Le temps. Le présent de son enfant frappe à la porte de son passé. Son père l'accompagne à l'aéroport. Elle part, propulsée par l'élan qui la porte vers le monde. Avec insouciance, légèreté et imprudence. Ignorant qu'elle emporte, mêlés à la structure même de son être, une ville, sa prime jeunesse, l'empreinte du premier amour lumineux.

Courrier à l'oiseau messager, à Poezibao, à Maryse Hache.

Lundi 8 mars

Ce singulier-là

La journée de la Femme. Ainsi est-il écrit sur les grands panneaux de la ville et d'autres villes de France. Et pourquoi pas la journée de la pomme de terre, de la vache ou de la baleine? Je ne comprends pas ce singulier-là. La femme commémorée en tant qu'espèce en voie de disparition? Ce singulier est étrange. Ou sciemment utilisé. Il dé-contextualise, neutralise, annihile les réalités politiques, sociales et économiques des femmes dans leur diversité. Il ne pose pas la revendication – et les bilans - des droits politiques, économiques, sociaux, professionnels des femmes dans la vie concrète et vivante, dans la société traversée de contradictions structurelles et quand bien même elle serait française!

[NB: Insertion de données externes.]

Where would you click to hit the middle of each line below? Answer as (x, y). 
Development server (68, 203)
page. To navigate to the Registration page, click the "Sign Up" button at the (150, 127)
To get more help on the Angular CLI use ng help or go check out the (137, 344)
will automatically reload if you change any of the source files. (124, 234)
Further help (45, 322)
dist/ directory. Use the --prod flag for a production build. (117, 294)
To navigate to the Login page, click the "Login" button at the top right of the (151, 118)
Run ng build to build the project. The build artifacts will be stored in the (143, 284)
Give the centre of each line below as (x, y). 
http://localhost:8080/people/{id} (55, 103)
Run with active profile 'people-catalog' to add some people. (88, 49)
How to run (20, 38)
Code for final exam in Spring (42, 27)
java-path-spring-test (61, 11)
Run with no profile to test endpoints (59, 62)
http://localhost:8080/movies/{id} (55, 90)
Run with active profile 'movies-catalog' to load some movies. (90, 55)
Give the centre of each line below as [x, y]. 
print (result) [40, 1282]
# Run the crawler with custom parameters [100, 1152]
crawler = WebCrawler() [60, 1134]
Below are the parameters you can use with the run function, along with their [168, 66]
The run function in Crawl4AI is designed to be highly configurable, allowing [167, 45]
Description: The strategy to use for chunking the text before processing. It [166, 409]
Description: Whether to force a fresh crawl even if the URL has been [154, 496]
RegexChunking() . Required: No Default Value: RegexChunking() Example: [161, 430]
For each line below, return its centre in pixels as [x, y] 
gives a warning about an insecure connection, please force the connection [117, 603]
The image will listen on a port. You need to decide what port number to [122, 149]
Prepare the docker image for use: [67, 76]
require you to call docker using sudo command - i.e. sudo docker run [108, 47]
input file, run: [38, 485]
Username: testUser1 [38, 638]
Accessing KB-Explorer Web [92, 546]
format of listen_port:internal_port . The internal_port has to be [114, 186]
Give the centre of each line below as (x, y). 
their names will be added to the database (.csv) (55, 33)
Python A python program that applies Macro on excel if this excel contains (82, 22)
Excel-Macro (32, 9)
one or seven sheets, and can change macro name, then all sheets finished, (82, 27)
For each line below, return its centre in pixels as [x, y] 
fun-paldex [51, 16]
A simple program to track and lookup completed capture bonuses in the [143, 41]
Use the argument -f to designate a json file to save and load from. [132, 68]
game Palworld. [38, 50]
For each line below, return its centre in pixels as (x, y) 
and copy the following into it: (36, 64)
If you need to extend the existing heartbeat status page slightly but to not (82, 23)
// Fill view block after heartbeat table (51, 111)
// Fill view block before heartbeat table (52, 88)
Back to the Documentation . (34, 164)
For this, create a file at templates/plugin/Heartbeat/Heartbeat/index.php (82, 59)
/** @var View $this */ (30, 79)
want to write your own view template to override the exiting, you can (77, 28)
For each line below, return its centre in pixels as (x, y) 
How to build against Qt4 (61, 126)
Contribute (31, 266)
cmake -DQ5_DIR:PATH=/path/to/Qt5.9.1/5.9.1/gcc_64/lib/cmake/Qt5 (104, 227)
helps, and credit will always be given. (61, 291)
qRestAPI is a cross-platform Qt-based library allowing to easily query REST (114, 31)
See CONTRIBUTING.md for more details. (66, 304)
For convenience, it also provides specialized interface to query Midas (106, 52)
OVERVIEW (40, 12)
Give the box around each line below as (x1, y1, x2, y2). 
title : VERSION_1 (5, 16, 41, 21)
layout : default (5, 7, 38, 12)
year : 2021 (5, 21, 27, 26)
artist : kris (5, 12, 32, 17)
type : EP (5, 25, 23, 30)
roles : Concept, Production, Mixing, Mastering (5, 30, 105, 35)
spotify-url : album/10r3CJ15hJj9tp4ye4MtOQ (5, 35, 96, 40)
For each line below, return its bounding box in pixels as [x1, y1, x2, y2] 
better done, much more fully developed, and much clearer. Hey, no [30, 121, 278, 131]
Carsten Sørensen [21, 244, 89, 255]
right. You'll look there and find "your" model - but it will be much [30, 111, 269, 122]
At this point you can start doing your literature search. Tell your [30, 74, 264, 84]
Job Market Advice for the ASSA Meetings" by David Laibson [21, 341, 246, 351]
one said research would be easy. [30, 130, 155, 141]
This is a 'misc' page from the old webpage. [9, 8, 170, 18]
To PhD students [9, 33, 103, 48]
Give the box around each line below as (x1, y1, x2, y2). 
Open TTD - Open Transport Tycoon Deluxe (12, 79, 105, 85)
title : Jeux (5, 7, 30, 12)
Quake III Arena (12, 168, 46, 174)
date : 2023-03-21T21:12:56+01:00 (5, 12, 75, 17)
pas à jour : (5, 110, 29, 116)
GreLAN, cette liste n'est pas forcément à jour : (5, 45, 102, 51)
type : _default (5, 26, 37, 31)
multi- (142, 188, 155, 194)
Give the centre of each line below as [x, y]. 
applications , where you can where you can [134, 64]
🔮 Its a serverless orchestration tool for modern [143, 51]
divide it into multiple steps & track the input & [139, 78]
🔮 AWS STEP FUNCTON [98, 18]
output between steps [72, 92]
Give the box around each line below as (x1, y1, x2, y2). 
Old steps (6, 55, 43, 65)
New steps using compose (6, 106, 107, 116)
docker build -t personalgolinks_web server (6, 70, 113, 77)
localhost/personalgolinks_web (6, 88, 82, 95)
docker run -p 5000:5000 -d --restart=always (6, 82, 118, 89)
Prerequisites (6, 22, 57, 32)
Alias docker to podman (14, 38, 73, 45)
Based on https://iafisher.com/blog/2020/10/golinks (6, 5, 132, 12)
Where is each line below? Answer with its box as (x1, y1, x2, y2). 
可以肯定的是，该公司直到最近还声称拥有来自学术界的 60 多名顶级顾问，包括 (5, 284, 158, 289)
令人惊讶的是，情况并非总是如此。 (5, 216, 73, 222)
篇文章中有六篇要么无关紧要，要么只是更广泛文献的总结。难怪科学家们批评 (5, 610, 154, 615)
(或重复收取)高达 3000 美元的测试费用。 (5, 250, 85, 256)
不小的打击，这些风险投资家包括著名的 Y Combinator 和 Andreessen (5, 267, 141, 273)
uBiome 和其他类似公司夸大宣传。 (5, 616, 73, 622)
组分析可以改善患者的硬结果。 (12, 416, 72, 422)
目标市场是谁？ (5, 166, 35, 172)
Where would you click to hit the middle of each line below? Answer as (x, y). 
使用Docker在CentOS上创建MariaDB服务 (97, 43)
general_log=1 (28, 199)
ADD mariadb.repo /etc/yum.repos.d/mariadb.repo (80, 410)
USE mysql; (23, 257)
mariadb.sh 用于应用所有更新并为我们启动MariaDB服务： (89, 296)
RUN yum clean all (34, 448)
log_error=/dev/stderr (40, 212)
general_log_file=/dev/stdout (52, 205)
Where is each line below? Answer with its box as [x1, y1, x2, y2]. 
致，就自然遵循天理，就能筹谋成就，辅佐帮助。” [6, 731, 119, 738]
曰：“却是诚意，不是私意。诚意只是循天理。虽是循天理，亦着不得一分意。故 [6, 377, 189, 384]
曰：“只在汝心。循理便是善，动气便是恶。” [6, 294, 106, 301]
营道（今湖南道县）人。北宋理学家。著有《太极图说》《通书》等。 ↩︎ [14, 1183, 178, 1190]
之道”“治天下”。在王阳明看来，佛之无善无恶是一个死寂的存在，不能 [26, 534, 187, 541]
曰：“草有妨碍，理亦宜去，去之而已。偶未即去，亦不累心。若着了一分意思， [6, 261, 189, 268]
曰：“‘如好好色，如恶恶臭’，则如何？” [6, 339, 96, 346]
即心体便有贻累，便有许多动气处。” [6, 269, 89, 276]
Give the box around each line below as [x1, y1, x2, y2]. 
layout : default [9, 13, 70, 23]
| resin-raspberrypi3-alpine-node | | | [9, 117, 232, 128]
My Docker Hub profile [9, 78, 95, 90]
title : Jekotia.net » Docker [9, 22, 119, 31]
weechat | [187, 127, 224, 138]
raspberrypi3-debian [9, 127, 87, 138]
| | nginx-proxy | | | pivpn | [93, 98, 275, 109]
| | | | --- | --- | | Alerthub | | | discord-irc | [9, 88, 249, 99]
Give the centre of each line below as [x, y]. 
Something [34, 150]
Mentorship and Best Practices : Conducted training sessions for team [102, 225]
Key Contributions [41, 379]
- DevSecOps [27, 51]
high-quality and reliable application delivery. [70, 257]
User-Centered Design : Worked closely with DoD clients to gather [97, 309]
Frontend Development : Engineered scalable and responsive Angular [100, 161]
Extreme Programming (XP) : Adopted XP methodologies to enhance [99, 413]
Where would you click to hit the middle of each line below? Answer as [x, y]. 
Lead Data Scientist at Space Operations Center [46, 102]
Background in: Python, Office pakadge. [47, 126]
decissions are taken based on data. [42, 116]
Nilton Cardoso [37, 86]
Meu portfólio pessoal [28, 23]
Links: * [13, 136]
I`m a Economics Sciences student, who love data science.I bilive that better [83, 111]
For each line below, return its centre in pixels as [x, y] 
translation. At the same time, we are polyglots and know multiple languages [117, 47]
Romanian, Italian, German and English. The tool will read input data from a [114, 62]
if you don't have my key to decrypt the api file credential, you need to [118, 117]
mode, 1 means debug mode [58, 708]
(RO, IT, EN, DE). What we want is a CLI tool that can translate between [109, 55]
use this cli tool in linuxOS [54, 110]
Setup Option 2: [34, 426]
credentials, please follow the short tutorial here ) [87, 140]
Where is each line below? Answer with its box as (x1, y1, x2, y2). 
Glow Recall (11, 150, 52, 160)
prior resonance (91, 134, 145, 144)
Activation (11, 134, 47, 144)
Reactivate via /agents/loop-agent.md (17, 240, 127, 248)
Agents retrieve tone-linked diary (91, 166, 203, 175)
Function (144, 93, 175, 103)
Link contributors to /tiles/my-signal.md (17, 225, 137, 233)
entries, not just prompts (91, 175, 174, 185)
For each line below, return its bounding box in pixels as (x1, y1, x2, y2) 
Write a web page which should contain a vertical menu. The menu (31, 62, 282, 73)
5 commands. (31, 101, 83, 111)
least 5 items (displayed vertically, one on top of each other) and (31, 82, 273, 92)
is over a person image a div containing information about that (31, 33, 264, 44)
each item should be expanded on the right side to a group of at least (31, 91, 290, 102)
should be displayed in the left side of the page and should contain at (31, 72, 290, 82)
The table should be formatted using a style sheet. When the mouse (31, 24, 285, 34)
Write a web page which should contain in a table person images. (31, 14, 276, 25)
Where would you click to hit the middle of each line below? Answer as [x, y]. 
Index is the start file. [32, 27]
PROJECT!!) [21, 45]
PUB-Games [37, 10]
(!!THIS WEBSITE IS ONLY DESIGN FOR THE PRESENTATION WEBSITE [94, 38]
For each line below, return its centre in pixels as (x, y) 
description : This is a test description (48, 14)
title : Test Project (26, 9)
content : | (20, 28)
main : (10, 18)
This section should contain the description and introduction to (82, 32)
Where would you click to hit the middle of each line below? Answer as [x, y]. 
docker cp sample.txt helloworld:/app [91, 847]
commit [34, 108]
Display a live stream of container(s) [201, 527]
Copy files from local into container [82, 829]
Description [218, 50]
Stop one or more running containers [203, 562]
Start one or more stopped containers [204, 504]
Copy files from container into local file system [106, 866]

Quant à la perception des femmes par leurs semblables humains masculins... Quand il y aura encore un seul homme qui s'autorisera à penser qu'une femme qui porte un tee-shirt au « décolleté profond », ne le fait que pour ameuter la horde masculine dont il est, n'imaginant pas une seule seconde qu'elle pourrait le porter pour elle-même, libre de vêtir son corps selon son propre désir... Quand il y aura encore un seul homme qui s'autorisera à dire d'une femme « c'est une hystérique nympho », quand il y aura encore un seul homme qui décrirait une femme « trop » jolie comme une « femme facile » (décidément, quelle prétention!!)... la misogynie sera encore de ce pays.

Benoîte Groult

Quelle pêche, Benoîte Groult! Ô les filles, écoutez : «Soixante ans c'est la jeunesse de la vieillesse, on peut encore faire plein de choses, avoir des projets, tomber amoureuse. Soixante-dix ans, c'est la maturité de la vieillesse. Quatre-vingt dix ans, l'âge où je suis, c'est la vieillesse de la vieillesse... » Entre autres propos de la splendide et jeune nonagénaire, captés sur France-culture du côté de chez Laure Adler

Mardi 9 mars

Incandescences

Depuis le lever, les heures tendues vers cette heure : 20H30. Juste après le petit déjeuner, dernière révision en solo de certains textes du Récital, assise pour économiser l'énergie. Le fragment de Mahmoud Darwiche en arabe. Installer définitivement sa musicalité. Le dur poème de Georges Chich : « La violence que l'amour inflige /Seule une femme aura osé le dire ». Le poème de Maryse Hache : tremblement, désir, métamorphose et enracinement et cela dans la sobriété, la vitesse des mots. A l'écoute d'Emily Dickinson, revérifier le timbre de la voix, la tenue du corps pour chuchoter, annoncer (?) : « C'est l'Ultime de la Parole/Que l'impuissance à dire » « It is Ultimate of talk/The Impotence to tell ». Le poème d'Anna Gréki, ma fibre de là-bas : « Et le désir me prit qui jamais ne me quitte/De t'avoir au-dedans de moi/Où est le cœur/Où bat le sang...». En juguler le bouleversement intime. L'offrir dans la retenue et la résonance intérieure. Revérifier la légèreté (ne pas peser sur les mots a conseillé le musicien) et la maîtrise de la voix pour le texte mien « Dans la ville » sur lequel Selim et moi avons particulièrement travaillé- notre expérience duelle. Concentration. Aménagement d'un espace en soi, espace de silence et de recueillement, accueillant l'ensemble des textes, vérifiant la présence de chacun.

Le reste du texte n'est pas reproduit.